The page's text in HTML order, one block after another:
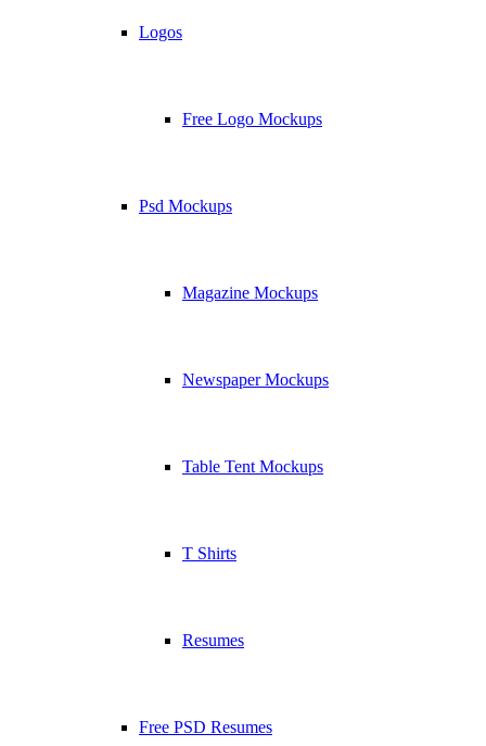
Logos
Free Logo Mockups
Psd Mockups
Magazine Mockups
Newspaper Mockups
Table Tent Mockups
T Shirts
Resumes
Free PSD Resumes
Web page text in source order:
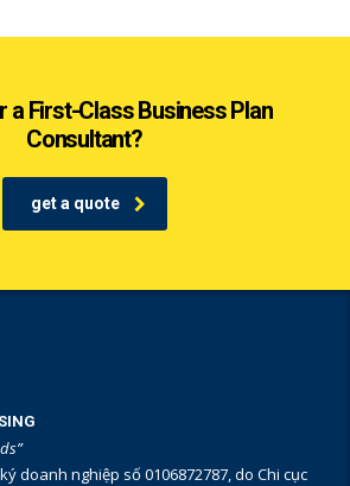
a First-Class Business Plan
Consultant?
get a quote
doanh nghiệp số 0106872787, do Chi cục
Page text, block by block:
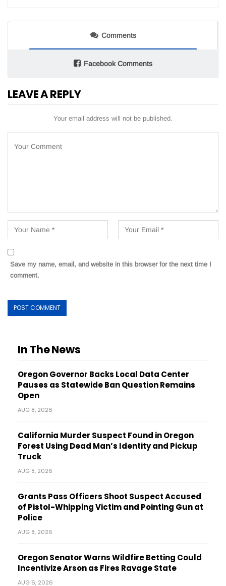
Comments
Facebook Comments
LEAVE A REPLY
Your email address will not be published.
Save my name, email, and website in this browser for the next time I
comment.
In The News
Oregon Governor Backs Local Data Center
Pauses as Statewide Ban Question Remains
Open
AUG 8, 2026
California Murder Suspect Found in Oregon
Forest Using Dead Man’s Identity and Pickup
Truck
AUG 8, 2026
Grants Pass Officers Shoot Suspect Accused
of Pistol-Whipping Victim and Pointing Gun at
Police
AUG 8, 2026
Oregon Senator Warns Wildfire Betting Could
Incentivize Arson as Fires Ravage State
AUG 6, 2026
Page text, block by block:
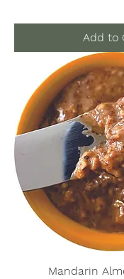
Add to
Mandarin
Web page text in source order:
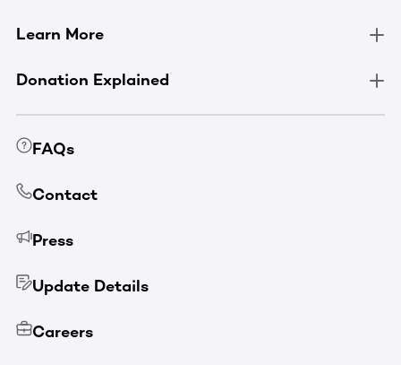
Learn More
Donation Explained
FAQs
Contact
Press
Update Details
Careers
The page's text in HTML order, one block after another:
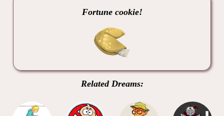
Fortune cookie!
Related Dreams:
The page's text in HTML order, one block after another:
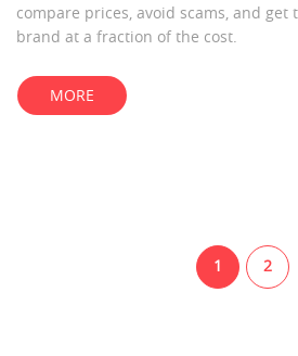
compare prices, avoid scams, and get
brand at a fraction of the cost.
MORE
1 2
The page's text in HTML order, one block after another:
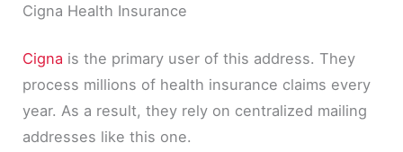
Cigna Health Insurance
Cigna is the primary user of this address. They
process millions of health insurance claims every
year. As a result, they rely on centralized mailing
addresses like this one.
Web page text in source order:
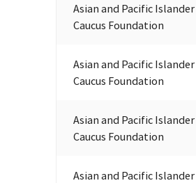
Asian and Pacific
Caucus Foundation
Asian and Pacific
Caucus Foundation
Asian and Pacific
Caucus Foundation
Asian and Pacific
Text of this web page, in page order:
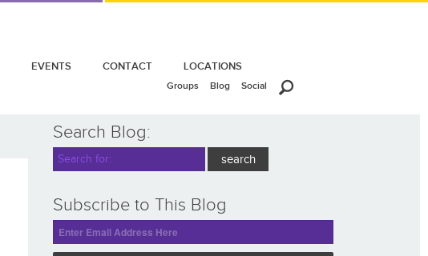
EVENTS CONTACT LOCATIONS
Groups Blog Social
Search Blog:
Subscribe to This Blog
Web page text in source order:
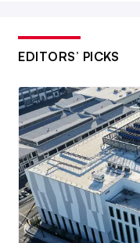
EDITORS’ PICKS
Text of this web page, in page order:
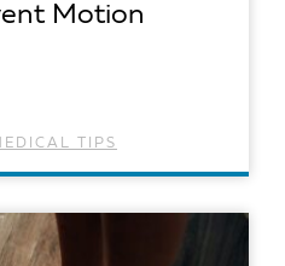
Motion
TIPS
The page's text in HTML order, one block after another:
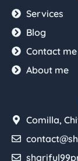
Services
Blog
Contact me
About me
Comilla,
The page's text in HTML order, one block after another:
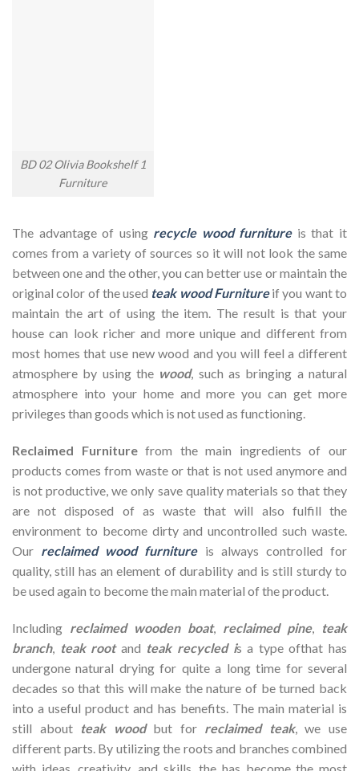
BD 02 Olivia Bookshelf 1
Furniture
The advantage of using recycle wood furnitureis that it
comes from a variety of sources so it will not look the same
between one and the other, you can better use or maintain the
original color of the used teak wood Furnitureif you want to
maintain the art of using the item. The result is that your
house can look richer and more unique and different from
most homes that use new wood and you will feel a different
atmosphere by using the wood, such as bringing a natural
atmosphere into your home and more you can get more
privileges than goods which is not used as functioning.
Reclaimed Furniturefrom the main ingredients of our
products comes from waste or that is not used anymore and
is not productive, we only save quality materials so that they
are not disposed of as waste that will also fulfill the
environment to become dirty and uncontrolled such waste.
Our reclaimed wood furnitureis always controlled for
quality, still has an element of durability and is still sturdy to
be used again to become the main material of the product.
Including reclaimed wooden boat, reclaimed pine,
teak
branch, teak root and teak recycled is a type ofthat has
undergone natural drying for quite a long time for several
decades so that this will make the nature of be turned back
into a useful product and has benefits. The main material is
still about teak wood but for reclaimed teak, we use
different parts. By utilizing the roots and branches combined
with ideas, creativity, and skills, the has become the most
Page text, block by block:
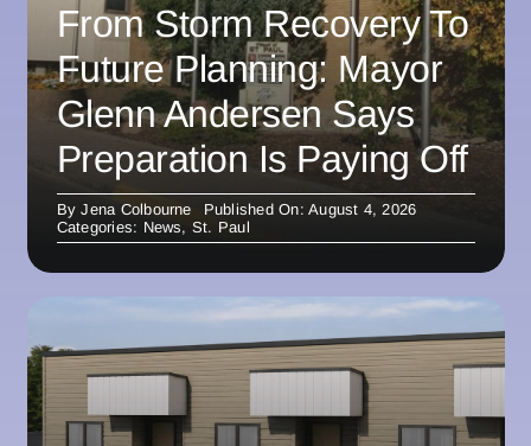
From Storm Recovery To
Future Planning: Mayor
Glenn Andersen Says
Preparation Is Paying Off
ByJena Colbourne
Published On: August 4, 2026
Categories: News, St. Paul

============================================================

**EXERCISE DESCRIPTION**.
Produce an exact reprint of the entries, dropping the images.

**THE COMPLETED TASK**.
The page's text in HTML order, one block after another:
Logos
Free Logo Mockups
Psd Mockups
Magazine Mockups
Newspaper Mockups
Table Tent Mockups
T Shirts
Resumes
Free PSD Resumes
Web page text in source order:
a First-Class Business Plan
Consultant?
get a quote
doanh nghiệp số 0106872787, do Chi cục
Page text, block by block:
Comments
Facebook Comments
LEAVE A REPLY
Your email address will not be published.
Save my name, email, and website in this browser for the next time I
comment.
In The News
Oregon Governor Backs Local Data Center
Pauses as Statewide Ban Question Remains
Open
AUG 8, 2026
California Murder Suspect Found in Oregon
Forest Using Dead Man’s Identity and Pickup
Truck
AUG 8, 2026
Grants Pass Officers Shoot Suspect Accused
of Pistol-Whipping Victim and Pointing Gun at
Police
AUG 8, 2026
Oregon Senator Warns Wildfire Betting Could
Incentivize Arson as Fires Ravage State
AUG 6, 2026
Page text, block by block:
Add to
Mandarin
Web page text in source order:
Learn More
Donation Explained
FAQs
Contact
Press
Update Details
Careers
The page's text in HTML order, one block after another:
Fortune cookie!
Related Dreams:
The page's text in HTML order, one block after another:
compare prices, avoid scams, and get
brand at a fraction of the cost.
MORE
1 2
The page's text in HTML order, one block after another:
Cigna Health Insurance
Cigna is the primary user of this address. They
process millions of health insurance claims every
year. As a result, they rely on centralized mailing
addresses like this one.
Web page text in source order:
Asian and Pacific
Caucus Foundation
Asian and Pacific
Caucus Foundation
Asian and Pacific
Caucus Foundation
Asian and Pacific
Text of this web page, in page order:
EVENTS CONTACT LOCATIONS
Groups Blog Social
Search Blog:
Subscribe to This Blog
Web page text in source order:
EDITORS’ PICKS
Text of this web page, in page order:
Motion
TIPS
The page's text in HTML order, one block after another:
Services
Blog
Contact me
About me
Comilla,
The page's text in HTML order, one block after another:
BD 02 Olivia Bookshelf 1
Furniture
The advantage of using recycle wood furnitureis that it
comes from a variety of sources so it will not look the same
between one and the other, you can better use or maintain the
original color of the used teak wood Furnitureif you want to
maintain the art of using the item. The result is that your
house can look richer and more unique and different from
most homes that use new wood and you will feel a different
atmosphere by using the wood, such as bringing a natural
atmosphere into your home and more you can get more
privileges than goods which is not used as functioning.
Reclaimed Furniturefrom the main ingredients of our
products comes from waste or that is not used anymore and
is not productive, we only save quality materials so that they
are not disposed of as waste that will also fulfill the
environment to become dirty and uncontrolled such waste.
Our reclaimed wood furnitureis always controlled for
quality, still has an element of durability and is still sturdy to
be used again to become the main material of the product.
Including reclaimed wooden boat, reclaimed pine,
teak
branch, teak root and teak recycled is a type ofthat has
undergone natural drying for quite a long time for several
decades so that this will make the nature of be turned back
into a useful product and has benefits. The main material is
still about teak wood but for reclaimed teak, we use
different parts. By utilizing the roots and branches combined
with ideas, creativity, and skills, the has become the most
Page text, block by block:
From Storm Recovery To
Future Planning: Mayor
Glenn Andersen Says
Preparation Is Paying Off
ByJena Colbourne
Published On: August 4, 2026
Categories: News, St. Paul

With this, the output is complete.